Дмитрию было известно, что отец Мерхесидек имеет два образования – первый московский медицинский институт и духовная академия в Сергиевом Посаде, а потому он заранее настроился на фундаментальный разговор и начал очень осторожно:
– Вы спрашиваете, верю ли я в какое-то единое, может быть даже разумное (это зависит от того, как понимать разум) начало, которое лежит в основе мира? Да, пожалуй, что и верю, не вижу причин, почему бы этого не делать. И, во всяком случае, готов согласиться с таким утверждением не меньше, чем с утверждением о принципиальной непознаваемости подобного начала для ограниченного человеческого ума. Теперь второй момент – верю ли я в то, что это непознаваемое начало тем не менее способно каким-либо образом проявлять себя и возможно ли установление связи между ним и человеческой душой? Да, я помню, что само слово «религия» переводится как «связь», и вполне готов поверить, что такая связь возможна, тем более имеются многочисленные примеры достижения людьми различных мистических и трансцендентальных состояний. Здесь приходится верить на слово, пока сам этого не попробовал. Поэтому я не вижу предмета для споров: если кто-то блаженствует в мистическом трансе и утверждает, что созерцает Бога – то… ради Бога. Но теперь остается третий и, как мне кажется, – Дмитрий cделал паузу, – для вас, отец Мерхесидек, самый принципиальный момент. Что это за высшее начало, как его можно представить или понять? Ведь для веры необходимы живые и трепетные чувства души, одной голой абстракции, вроде какого-нибудь Абсолюта, здесь мало, потому что ее уж никак не полюбишь. Я не верю в то, что этим началом является Божественная Троица, не верю и в то, что это Будда, Аллах, Перун или Один. Хотя опять-таки вполне готов допустить троичность этого единого начала. Почему? Да потому, что трое в одном или одно в трех – это логическое противоречие, непостижимое человеческим рассудком, а следовательно, непознаваемое и необъяснимое, в которое можно только верить.
– Значит, для вас неубедительны примеры чудес Святого Писания и приводимые там же свидетельства очевидцев?
– Нет, конечно, да и почему я должен больше верить в чудеса, творимые Иисусом, чем в чудеса Будды или Аллаха? Русские народные сказки ничуть не убедительнее арабских или китайских.
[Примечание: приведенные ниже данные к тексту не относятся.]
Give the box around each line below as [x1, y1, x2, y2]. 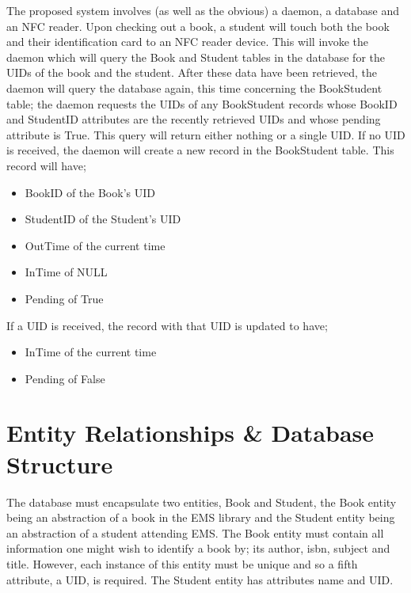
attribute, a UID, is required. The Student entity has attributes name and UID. [6, 571, 394, 587]
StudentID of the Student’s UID [25, 211, 181, 227]
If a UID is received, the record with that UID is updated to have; [6, 317, 328, 333]
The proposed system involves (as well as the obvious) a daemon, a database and [6, 2, 400, 18]
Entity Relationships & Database [6, 416, 375, 449]
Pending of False [25, 370, 105, 386]
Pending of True [25, 290, 104, 306]
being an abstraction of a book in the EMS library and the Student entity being [6, 509, 395, 526]
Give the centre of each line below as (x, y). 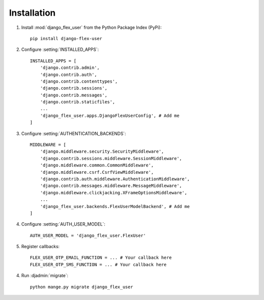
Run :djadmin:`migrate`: (45, 276)
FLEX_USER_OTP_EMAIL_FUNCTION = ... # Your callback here (101, 258)
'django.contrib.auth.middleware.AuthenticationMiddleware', (115, 179)
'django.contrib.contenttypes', (79, 81)
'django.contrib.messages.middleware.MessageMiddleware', (111, 186)
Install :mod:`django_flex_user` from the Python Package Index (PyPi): (91, 27)
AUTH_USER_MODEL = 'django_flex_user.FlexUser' (88, 235)
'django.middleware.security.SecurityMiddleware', (102, 151)
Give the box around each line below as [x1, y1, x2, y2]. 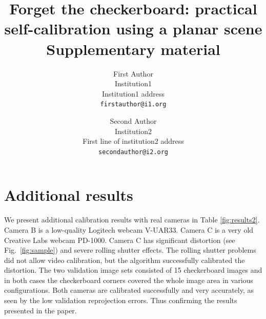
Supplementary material [46, 38, 220, 59]
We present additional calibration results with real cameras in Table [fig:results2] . [4, 214, 260, 225]
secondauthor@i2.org [98, 148, 169, 156]
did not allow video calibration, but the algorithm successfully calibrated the [4, 254, 245, 265]
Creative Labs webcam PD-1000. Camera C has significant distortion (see [4, 234, 235, 245]
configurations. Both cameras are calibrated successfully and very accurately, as [4, 285, 254, 295]
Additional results [4, 184, 133, 205]
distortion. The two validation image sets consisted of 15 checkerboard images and [4, 265, 262, 275]
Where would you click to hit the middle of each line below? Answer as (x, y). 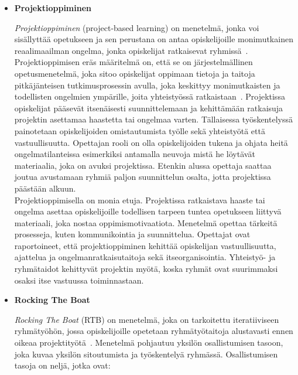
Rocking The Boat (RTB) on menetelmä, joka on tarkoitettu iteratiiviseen (147, 319)
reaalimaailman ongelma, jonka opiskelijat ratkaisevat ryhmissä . (131, 50)
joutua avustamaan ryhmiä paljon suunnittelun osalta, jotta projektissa (143, 177)
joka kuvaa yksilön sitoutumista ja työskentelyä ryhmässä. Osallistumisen (146, 354)
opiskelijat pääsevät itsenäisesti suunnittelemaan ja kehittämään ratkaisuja (149, 108)
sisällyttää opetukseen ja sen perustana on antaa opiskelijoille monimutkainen (154, 39)
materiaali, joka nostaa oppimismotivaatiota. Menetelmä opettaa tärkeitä (146, 222)
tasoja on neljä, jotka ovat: (62, 365)
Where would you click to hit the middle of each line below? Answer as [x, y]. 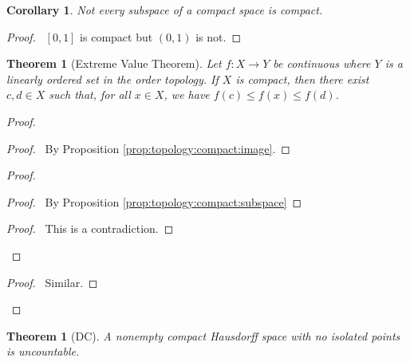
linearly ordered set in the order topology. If [112, 79]
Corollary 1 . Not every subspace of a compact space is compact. [165, 10]
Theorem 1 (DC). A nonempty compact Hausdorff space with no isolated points [203, 335]
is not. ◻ [219, 36]
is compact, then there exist [302, 79]
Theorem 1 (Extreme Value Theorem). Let [114, 63]
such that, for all [90, 94]
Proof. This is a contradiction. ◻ [90, 228]
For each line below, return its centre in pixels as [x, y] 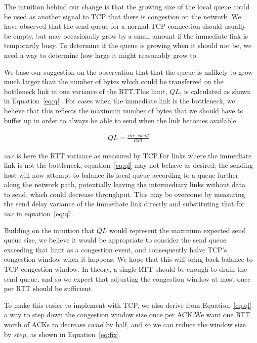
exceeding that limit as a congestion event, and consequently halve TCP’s [116, 249]
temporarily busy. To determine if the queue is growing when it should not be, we [128, 45]
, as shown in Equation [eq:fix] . [73, 334]
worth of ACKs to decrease [45, 324]
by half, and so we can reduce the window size [176, 324]
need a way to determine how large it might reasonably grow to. [101, 55]
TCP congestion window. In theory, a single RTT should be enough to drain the [126, 269]
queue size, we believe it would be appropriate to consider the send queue [115, 240]
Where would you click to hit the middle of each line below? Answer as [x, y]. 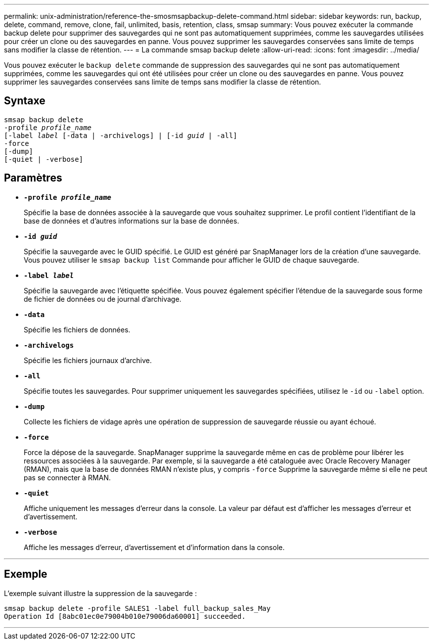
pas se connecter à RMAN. [67, 477]
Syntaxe [25, 101]
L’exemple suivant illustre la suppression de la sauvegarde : [101, 593]
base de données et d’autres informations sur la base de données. [131, 221]
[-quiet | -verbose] [44, 159]
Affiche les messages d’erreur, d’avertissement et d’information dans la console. [154, 547]
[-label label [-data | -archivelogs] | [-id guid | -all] [121, 135]
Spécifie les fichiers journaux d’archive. [88, 360]
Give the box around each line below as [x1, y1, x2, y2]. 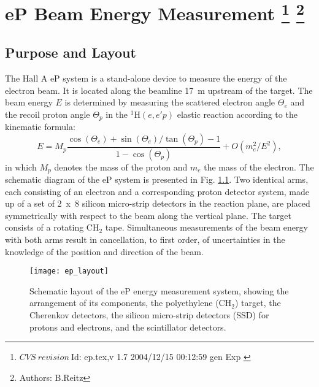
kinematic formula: [5, 120, 75, 133]
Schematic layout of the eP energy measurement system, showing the [29, 284, 289, 297]
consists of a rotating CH [5, 221, 99, 234]
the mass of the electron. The [204, 160, 314, 173]
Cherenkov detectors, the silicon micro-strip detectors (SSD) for [29, 308, 269, 321]
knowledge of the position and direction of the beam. [5, 245, 204, 258]
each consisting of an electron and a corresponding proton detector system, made [5, 185, 310, 197]
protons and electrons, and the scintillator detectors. [29, 320, 226, 333]
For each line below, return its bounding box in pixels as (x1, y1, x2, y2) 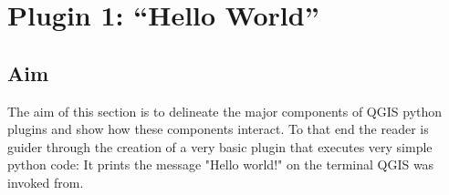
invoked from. (7, 172, 84, 191)
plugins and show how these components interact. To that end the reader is (7, 119, 429, 139)
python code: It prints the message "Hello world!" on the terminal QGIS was (7, 155, 434, 174)
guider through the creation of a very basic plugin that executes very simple (7, 137, 433, 156)
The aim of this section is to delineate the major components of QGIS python (7, 101, 443, 120)
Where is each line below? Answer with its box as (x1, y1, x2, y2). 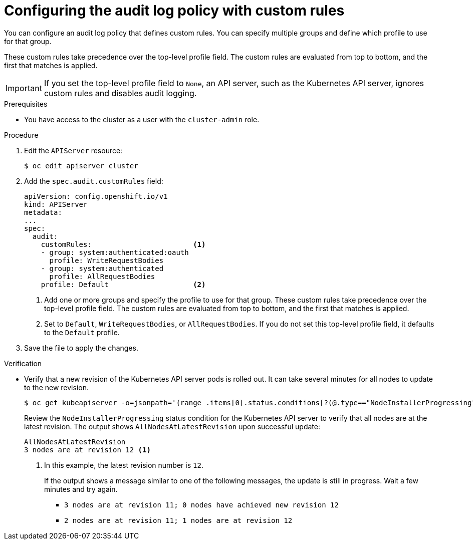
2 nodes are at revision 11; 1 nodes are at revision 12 (64, 516, 293, 524)
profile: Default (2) (41, 280, 206, 289)
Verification (4, 359, 42, 368)
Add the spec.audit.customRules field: (24, 176, 163, 185)
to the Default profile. (44, 328, 120, 337)
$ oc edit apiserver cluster (24, 161, 138, 170)
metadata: (24, 208, 62, 216)
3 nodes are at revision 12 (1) (24, 445, 151, 454)
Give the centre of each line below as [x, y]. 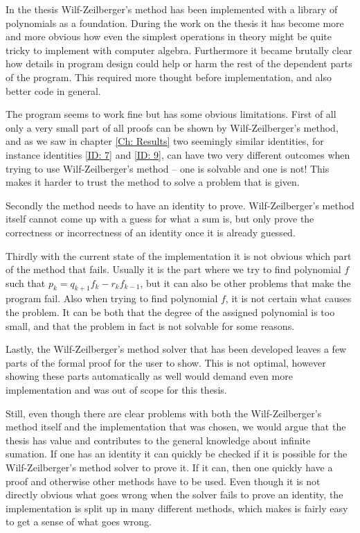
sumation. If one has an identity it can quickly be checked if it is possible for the [177, 454]
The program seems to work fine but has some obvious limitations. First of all [171, 114]
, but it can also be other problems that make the [245, 282]
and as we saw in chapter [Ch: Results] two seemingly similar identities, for [165, 141]
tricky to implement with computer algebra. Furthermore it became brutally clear [179, 50]
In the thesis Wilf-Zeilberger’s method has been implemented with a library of [172, 9]
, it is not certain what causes [288, 298]
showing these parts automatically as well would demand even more [149, 376]
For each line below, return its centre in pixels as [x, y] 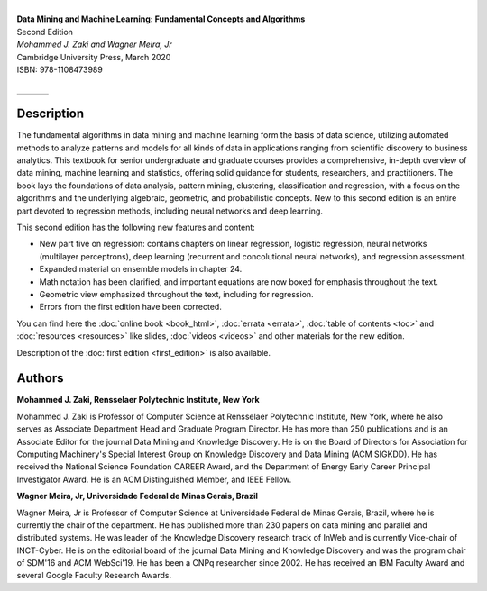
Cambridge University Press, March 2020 [94, 57]
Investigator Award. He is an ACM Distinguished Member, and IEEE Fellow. [154, 479]
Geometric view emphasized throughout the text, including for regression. [177, 294]
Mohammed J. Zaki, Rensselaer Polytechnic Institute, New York [138, 400]
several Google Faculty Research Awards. [94, 576]
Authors [40, 378]
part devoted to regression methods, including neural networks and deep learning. [170, 211]
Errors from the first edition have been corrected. [131, 307]
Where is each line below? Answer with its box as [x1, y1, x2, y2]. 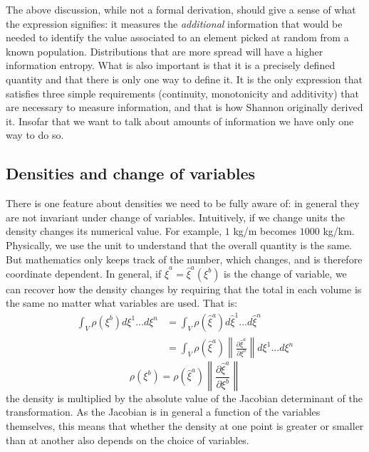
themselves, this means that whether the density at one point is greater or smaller [6, 418, 364, 433]
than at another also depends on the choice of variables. [6, 432, 249, 447]
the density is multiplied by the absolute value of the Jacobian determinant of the [6, 390, 363, 405]
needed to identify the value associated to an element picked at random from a [6, 30, 349, 45]
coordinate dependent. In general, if [6, 266, 162, 280]
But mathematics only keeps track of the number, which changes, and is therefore [6, 251, 363, 266]
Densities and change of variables [6, 162, 256, 184]
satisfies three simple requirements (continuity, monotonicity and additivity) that [6, 85, 359, 100]
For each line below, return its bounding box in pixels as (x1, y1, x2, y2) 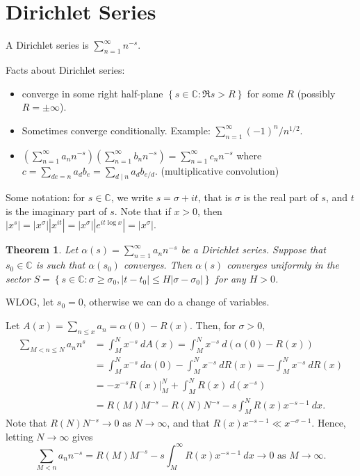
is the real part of (243, 190, 318, 205)
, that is (197, 190, 232, 205)
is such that (35, 257, 85, 272)
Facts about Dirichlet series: (6, 62, 125, 77)
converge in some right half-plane (22, 86, 163, 100)
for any (215, 271, 246, 285)
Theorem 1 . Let (6, 242, 79, 257)
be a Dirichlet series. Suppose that (181, 242, 326, 257)
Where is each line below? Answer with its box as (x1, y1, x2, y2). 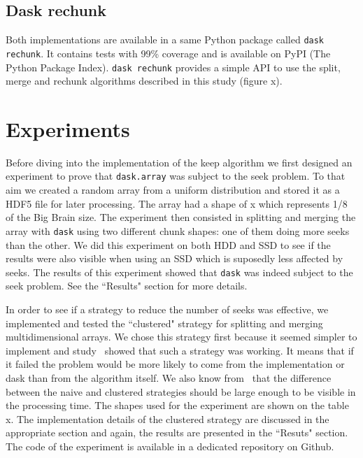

– А какие доказательства существования иного мира вам бы хотелось иметь, чтобы поверить?
– О, это сложный вопрос. Вполне возможно, что вообще не существует его решения, как нет ничего общего между истинами веры и истинами знания. Ведь нельзя же для доказательства мира духовного требовать такой же подтверждаемости фактами, к которой мы привыкли в мире материальном. А чудеса, то есть нарушения природных закономерностей, сами уже требуют веры. Например, чтобы уверовать в способность души существовать независимо от тела, мне надо бы, находясь в здравом уме и твердой памяти, как пишут в завещаниях, пережить подобный опыт почти так же, как я переживаю опыт ее присутствия во плоти. Но это-то и невозможно, поскольку душа не обладает органами тела.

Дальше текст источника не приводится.